Summary of pentalateral
In this example, the multilateral was successfully drilled in 19 days, exposing over 5,000 ft of new pay in five separate zones. Whipstocks, open hole sidetracking, and intermediate to short-radius technology were successfully used to complete this operation.The lateral branches were not completed in any form, and production was seen to increase dramatically from that of previous wells. The increase in production paid back all costs associated with the drilling of the multilateral within a matter of weeks. As a result, the operator has subsequently drilled a number of similar wells.
References
- Sugiyama S., and Tochikawa, T., "The Optimal Application of Multilateral/Multibranch Completions," SPE paper 38033, presented at the SPE Asia Pacific Oil and Gas Conference and Exhibition, Kuala Lumpur, Apr. 14-16, 1997.

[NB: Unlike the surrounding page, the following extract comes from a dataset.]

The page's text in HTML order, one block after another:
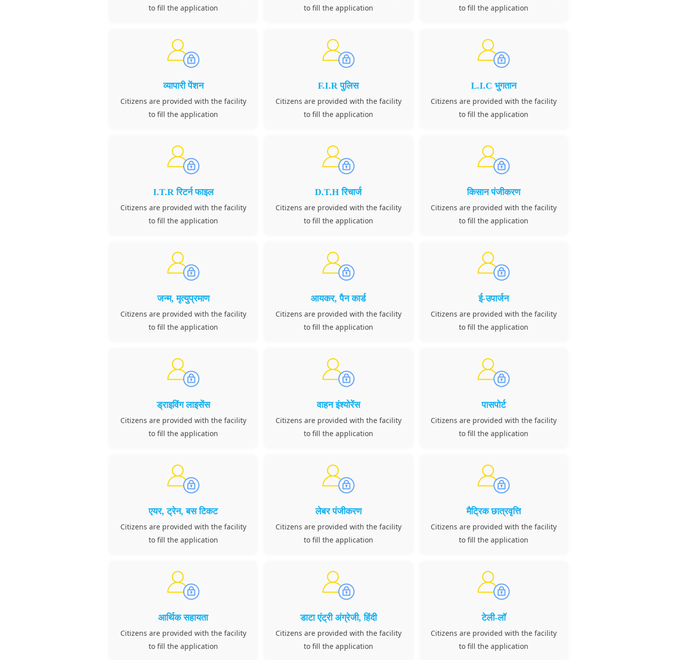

- Longbottom, J.R., "Development and Testing of a Multi-Lateral System," SPE paper 35545, presented at the European Production Operations Conference, Stavanger, Apr. 16-17, 1996.
- Holt, C.S., Brown, W.H., and Bealessio, T., "Sidetracking Multilaterals with Retrievable Whipstocks in the Middle East," SPE paper 36249, presented at the ADIPEC Conference and Exhibition, Abu Dhabi, Oct. 13-16, 1996.
- Odell, A.C., Payne, M.L., and Cocking. D.A., "Application of a highly Variable Gauge Stabiliser at Wytch Farm to Extend the ERD Envelope," SPE paper 30462, presented at the SPE Annual Technical Conference and Exhibition, Dallas, Oct. 22-25, 1995.
- Longbottom, J.R., Dale, D., Bruha, S., and Waddell, K.," Development, Testing, and Field Case Histories of Multilateral Well Completion Systems," OTC paper 8537, presented at the 1997 Offshore Technology Conference, Houston, May 5-8, 1997.